Input data Block Start
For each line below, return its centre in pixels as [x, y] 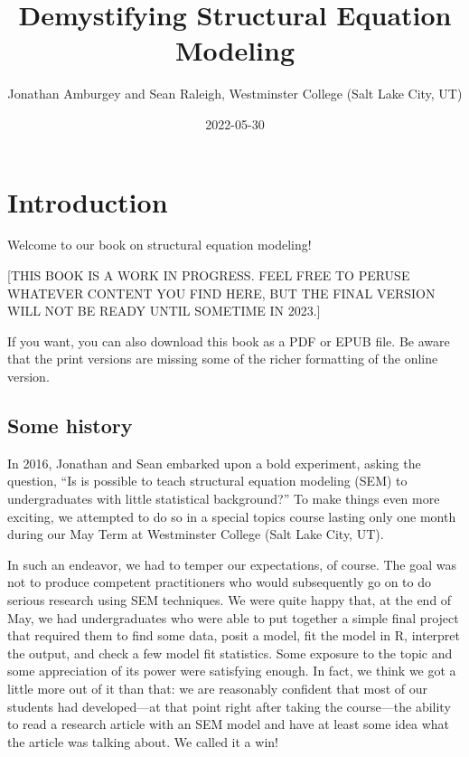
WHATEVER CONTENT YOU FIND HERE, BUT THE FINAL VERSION [221, 293]
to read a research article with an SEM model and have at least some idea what [228, 724]
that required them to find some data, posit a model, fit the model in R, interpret [234, 635]
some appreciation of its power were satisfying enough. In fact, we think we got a [232, 671]
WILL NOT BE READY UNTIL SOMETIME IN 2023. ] [164, 311]
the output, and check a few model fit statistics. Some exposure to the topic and [230, 653]
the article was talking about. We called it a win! [143, 741]
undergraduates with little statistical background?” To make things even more [224, 498]
Input data Block End
The copy you write out must match the entries word for word, minus their pictures.

For each line below, return its centre in pixels as [x, y] 
WHATEVER CONTENT YOU FIND HERE, BUT THE FINAL VERSION [221, 293]
to read a research article with an SEM model and have at least some idea what [228, 724]
that required them to find some data, posit a model, fit the model in R, interpret [234, 635]
some appreciation of its power were satisfying enough. In fact, we think we got a [232, 671]
WILL NOT BE READY UNTIL SOMETIME IN 2023. ] [164, 311]
the output, and check a few model fit statistics. Some exposure to the topic and [230, 653]
the article was talking about. We called it a win! [143, 741]
undergraduates with little statistical background?” To make things even more [224, 498]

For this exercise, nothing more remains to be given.